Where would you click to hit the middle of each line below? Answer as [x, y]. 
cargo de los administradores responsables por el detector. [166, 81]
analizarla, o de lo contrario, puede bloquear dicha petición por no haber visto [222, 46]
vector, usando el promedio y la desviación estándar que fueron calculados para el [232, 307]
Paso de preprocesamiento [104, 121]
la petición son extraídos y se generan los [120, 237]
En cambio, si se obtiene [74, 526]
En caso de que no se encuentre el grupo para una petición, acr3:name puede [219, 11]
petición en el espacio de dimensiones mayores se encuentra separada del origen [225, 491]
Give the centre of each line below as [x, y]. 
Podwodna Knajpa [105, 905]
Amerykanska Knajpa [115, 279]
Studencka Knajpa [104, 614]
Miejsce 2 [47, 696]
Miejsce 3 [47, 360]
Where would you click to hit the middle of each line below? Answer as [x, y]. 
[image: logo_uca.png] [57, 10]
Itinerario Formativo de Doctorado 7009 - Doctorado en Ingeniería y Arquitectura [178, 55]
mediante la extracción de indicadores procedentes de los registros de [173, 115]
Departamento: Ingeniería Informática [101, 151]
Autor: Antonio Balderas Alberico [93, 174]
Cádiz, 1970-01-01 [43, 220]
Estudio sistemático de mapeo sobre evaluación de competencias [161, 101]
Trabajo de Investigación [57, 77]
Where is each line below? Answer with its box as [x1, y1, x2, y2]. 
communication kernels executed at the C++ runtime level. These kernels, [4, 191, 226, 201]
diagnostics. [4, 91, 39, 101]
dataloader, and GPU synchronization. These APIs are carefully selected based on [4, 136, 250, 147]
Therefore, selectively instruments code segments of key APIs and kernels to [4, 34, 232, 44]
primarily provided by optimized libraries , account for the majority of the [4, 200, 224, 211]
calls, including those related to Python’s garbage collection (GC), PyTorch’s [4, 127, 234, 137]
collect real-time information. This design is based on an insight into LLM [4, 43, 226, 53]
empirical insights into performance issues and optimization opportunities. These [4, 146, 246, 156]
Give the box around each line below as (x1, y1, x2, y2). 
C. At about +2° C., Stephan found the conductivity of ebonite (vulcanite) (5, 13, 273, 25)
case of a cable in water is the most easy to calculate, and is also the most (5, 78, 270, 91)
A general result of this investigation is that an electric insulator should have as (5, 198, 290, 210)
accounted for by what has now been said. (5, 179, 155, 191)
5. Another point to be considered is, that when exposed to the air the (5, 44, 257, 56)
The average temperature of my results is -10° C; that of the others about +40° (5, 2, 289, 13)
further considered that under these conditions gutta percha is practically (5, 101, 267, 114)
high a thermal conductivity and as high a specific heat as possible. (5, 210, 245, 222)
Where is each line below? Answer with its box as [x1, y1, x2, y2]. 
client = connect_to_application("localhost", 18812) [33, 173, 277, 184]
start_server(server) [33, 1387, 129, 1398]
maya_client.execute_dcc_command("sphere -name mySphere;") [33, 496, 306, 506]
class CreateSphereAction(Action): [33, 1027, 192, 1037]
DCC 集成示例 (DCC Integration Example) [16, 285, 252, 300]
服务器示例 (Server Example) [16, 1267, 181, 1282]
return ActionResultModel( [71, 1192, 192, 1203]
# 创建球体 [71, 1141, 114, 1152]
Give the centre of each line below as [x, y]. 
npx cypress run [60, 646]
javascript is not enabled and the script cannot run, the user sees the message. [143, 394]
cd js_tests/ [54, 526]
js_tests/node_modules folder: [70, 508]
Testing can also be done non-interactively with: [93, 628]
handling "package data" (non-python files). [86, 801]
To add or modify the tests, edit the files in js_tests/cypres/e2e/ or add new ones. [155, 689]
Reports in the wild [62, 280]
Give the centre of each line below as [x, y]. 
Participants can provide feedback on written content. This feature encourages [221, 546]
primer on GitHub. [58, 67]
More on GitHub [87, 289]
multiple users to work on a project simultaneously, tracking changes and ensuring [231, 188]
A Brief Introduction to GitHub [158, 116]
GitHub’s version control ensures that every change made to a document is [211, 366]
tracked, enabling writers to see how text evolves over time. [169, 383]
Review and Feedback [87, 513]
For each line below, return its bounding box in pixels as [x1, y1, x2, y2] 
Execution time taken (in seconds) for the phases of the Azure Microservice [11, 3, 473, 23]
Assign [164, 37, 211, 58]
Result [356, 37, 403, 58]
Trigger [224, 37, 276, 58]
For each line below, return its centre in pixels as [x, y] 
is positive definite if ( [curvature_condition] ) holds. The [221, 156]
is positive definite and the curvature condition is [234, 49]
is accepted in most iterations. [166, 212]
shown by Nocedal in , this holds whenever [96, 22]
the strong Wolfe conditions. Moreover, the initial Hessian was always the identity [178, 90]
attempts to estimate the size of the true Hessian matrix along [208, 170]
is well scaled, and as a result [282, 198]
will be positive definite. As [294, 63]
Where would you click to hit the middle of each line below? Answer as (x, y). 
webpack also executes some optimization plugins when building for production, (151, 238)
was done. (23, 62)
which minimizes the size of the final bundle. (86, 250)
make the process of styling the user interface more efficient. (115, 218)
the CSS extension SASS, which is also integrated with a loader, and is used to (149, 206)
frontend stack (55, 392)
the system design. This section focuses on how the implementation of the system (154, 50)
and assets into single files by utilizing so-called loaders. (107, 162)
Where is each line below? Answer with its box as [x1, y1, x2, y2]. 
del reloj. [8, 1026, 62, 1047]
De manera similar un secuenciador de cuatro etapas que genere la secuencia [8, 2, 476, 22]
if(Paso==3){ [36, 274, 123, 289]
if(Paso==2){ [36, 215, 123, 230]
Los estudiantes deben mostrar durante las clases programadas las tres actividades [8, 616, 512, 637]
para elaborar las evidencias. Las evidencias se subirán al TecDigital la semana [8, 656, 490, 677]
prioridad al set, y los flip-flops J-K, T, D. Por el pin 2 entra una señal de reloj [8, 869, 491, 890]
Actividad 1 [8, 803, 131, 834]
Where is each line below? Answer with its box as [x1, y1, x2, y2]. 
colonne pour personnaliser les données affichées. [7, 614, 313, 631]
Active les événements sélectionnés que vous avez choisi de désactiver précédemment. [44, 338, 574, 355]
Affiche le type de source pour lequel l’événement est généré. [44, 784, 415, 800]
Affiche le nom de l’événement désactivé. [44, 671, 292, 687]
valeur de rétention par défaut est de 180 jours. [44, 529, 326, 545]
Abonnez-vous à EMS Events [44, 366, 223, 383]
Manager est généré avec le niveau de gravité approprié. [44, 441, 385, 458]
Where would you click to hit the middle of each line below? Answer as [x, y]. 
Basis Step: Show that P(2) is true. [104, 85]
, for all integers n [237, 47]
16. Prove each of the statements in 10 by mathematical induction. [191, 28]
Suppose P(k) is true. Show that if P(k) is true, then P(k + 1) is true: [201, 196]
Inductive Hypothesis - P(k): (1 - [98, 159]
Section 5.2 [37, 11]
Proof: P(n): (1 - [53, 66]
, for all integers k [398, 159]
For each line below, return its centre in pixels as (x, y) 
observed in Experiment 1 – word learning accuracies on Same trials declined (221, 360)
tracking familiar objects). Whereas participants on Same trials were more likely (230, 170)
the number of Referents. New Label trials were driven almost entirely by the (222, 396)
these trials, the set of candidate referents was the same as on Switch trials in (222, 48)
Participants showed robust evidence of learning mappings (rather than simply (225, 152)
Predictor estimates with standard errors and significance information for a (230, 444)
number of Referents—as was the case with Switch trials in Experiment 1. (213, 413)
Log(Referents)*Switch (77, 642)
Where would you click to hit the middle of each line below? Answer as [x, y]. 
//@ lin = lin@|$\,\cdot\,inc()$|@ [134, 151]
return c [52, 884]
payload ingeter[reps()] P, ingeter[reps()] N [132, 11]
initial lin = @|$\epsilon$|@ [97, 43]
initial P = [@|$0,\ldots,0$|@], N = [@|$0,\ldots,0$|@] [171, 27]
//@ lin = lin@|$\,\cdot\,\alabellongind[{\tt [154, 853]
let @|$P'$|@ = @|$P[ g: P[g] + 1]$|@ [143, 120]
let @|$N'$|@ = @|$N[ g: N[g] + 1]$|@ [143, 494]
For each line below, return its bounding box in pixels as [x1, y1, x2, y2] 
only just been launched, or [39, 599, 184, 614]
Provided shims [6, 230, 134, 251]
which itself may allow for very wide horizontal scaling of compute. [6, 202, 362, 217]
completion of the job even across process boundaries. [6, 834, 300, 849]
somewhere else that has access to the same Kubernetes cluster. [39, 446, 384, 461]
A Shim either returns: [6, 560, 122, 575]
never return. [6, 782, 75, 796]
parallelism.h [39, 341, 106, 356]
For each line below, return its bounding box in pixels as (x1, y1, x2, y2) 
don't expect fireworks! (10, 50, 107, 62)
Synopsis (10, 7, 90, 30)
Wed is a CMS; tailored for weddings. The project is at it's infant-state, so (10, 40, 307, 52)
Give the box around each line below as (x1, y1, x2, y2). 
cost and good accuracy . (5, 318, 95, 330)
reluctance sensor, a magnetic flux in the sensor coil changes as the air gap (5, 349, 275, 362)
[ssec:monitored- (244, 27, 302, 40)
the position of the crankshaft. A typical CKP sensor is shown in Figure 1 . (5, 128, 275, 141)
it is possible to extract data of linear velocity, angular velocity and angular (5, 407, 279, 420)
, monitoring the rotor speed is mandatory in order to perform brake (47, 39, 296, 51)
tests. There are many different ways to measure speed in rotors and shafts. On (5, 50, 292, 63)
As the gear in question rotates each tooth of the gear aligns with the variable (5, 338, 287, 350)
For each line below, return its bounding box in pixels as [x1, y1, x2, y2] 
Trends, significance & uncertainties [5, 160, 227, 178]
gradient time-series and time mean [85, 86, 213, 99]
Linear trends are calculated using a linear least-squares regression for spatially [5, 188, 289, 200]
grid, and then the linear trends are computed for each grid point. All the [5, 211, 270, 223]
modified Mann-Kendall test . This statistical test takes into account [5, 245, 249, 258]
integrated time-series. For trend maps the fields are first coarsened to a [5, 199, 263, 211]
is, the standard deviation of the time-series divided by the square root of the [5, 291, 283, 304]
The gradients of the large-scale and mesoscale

++++++++

Task statement:
Of all the entries above, retype exactly the lines from the line with "Basis Step: Show that P(2) is true. [104, 85]" to the line with "these trials, the", both included, and no others.

Exercise response:
Basis Step: Show that P(2) is true. [104, 85]
, for all integers n [237, 47]
16. Prove each of the statements in 10 by mathematical induction. [191, 28]
Suppose P(k) is true. Show that if P(k) is true, then P(k + 1) is true: [201, 196]
Inductive Hypothesis - P(k): (1 - [98, 159]
Section 5.2 [37, 11]
Proof: P(n): (1 - [53, 66]
, for all integers k [398, 159]
For each line below, return its centre in pixels as (x, y) 
observed in Experiment 1 – word learning accuracies on Same trials declined (221, 360)
tracking familiar objects). Whereas participants on Same trials were more likely (230, 170)
the number of Referents. New Label trials were driven almost entirely by the (222, 396)
these trials, the set of candidate referents was the same as on Switch trials in (222, 48)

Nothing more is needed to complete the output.